# BRIEF:
Would you copy all lines in the data that contain the word "Montag"?

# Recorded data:
• • • • • • •

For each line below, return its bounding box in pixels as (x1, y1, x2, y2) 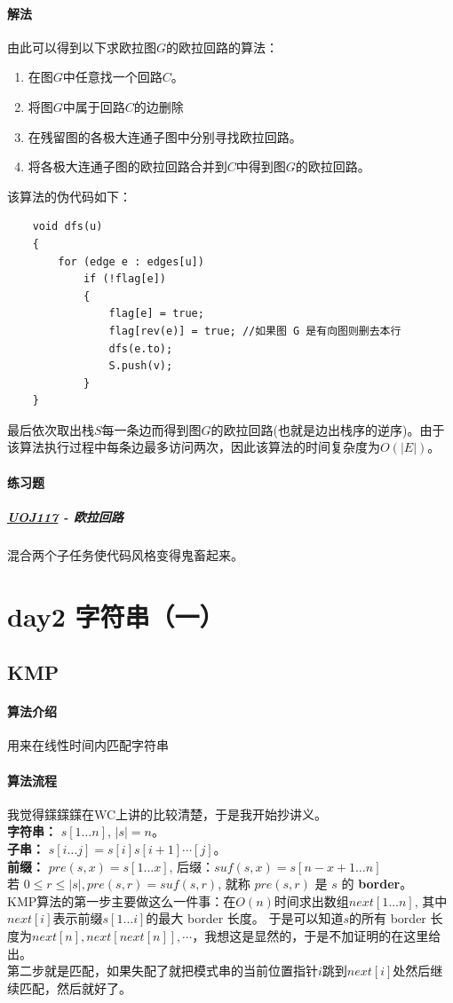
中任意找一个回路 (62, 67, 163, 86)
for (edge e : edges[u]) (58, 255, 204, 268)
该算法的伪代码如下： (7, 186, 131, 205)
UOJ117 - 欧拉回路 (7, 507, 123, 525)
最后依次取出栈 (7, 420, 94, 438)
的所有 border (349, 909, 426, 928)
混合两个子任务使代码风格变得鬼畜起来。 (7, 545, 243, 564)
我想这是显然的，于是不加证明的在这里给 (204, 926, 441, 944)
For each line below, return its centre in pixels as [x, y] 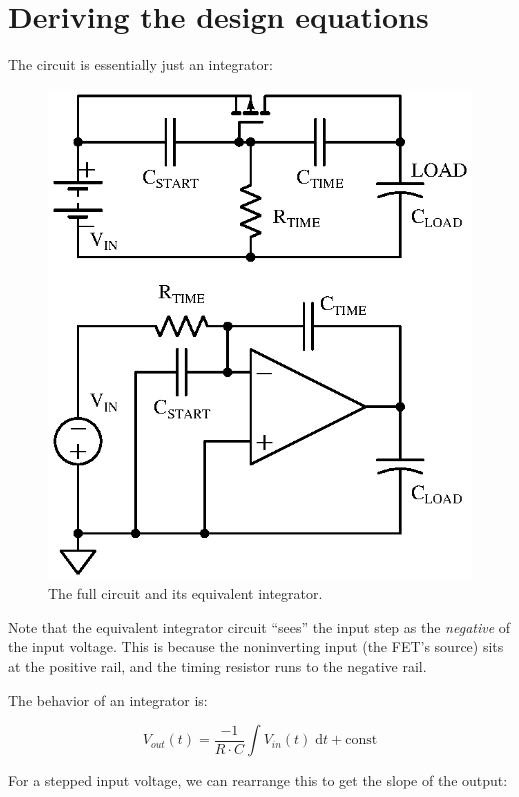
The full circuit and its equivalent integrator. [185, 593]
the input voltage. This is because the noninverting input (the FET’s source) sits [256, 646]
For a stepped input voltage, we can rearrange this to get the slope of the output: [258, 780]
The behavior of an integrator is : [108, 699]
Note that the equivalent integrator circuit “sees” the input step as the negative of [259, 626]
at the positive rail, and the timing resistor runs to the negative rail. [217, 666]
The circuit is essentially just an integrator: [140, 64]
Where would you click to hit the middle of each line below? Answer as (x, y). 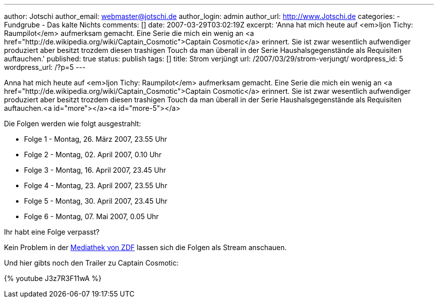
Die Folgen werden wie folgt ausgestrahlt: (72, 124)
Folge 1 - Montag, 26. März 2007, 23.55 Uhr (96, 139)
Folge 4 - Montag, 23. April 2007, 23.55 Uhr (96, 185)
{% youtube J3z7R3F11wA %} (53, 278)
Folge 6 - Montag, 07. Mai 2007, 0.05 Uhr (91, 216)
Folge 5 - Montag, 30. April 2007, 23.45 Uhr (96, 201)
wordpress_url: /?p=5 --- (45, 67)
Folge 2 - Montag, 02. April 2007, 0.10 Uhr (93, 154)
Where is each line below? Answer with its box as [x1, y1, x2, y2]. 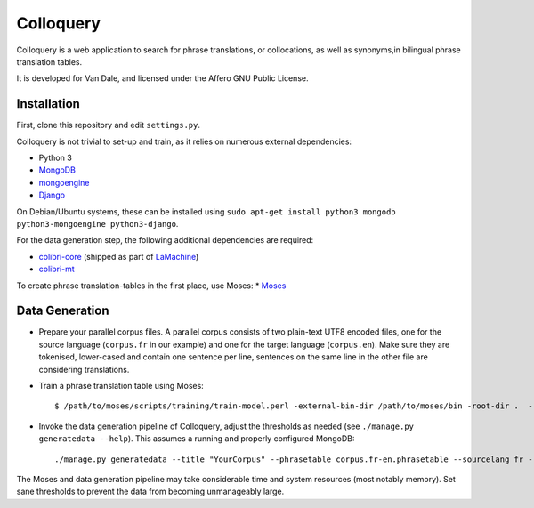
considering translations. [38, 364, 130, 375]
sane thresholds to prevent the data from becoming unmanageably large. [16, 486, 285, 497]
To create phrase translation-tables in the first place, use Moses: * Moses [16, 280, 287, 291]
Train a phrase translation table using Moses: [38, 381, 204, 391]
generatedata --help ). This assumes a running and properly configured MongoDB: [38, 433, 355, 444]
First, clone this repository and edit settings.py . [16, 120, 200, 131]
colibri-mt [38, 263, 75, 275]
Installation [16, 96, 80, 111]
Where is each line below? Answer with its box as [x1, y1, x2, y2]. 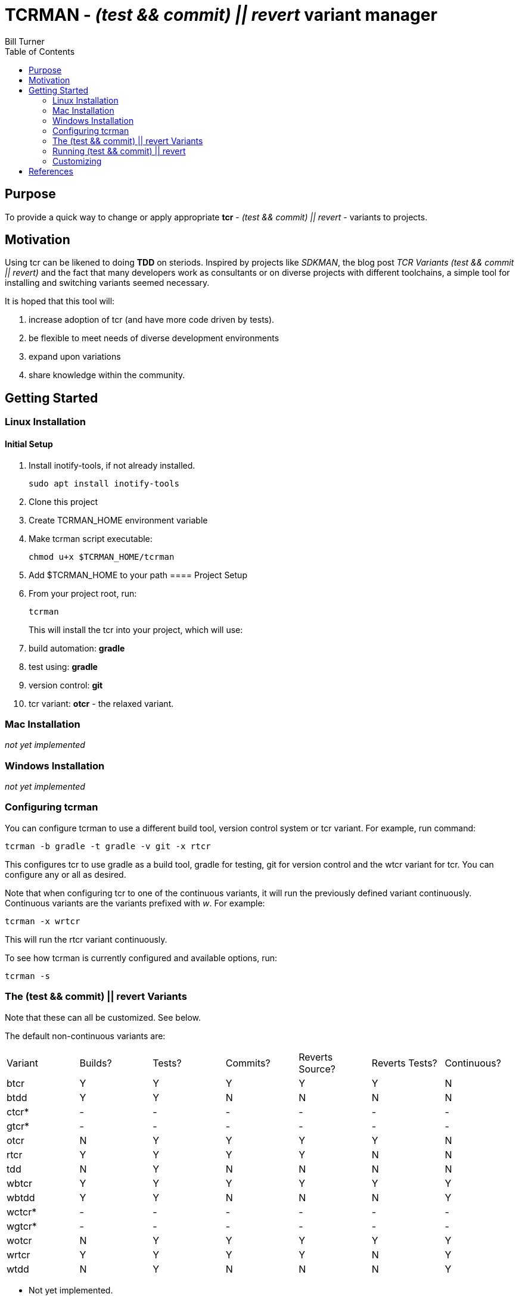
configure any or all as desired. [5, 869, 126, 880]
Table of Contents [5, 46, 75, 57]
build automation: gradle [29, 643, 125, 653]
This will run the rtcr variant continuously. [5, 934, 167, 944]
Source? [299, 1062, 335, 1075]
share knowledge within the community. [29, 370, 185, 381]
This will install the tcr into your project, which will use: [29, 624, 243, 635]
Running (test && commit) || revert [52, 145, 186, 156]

• • • • • • •

# TASK RESPONSE:
Folge 1 - Montag, 26. März 2007, 23.55 Uhr (96, 139)
Folge 4 - Montag, 23. April 2007, 23.55 Uhr (96, 185)
Folge 6 - Montag, 07. Mai 2007, 0.05 Uhr (91, 216)
Folge 5 - Montag, 30. April 2007, 23.45 Uhr (96, 201)
Folge 2 - Montag, 02. April 2007, 0.10 Uhr (93, 154)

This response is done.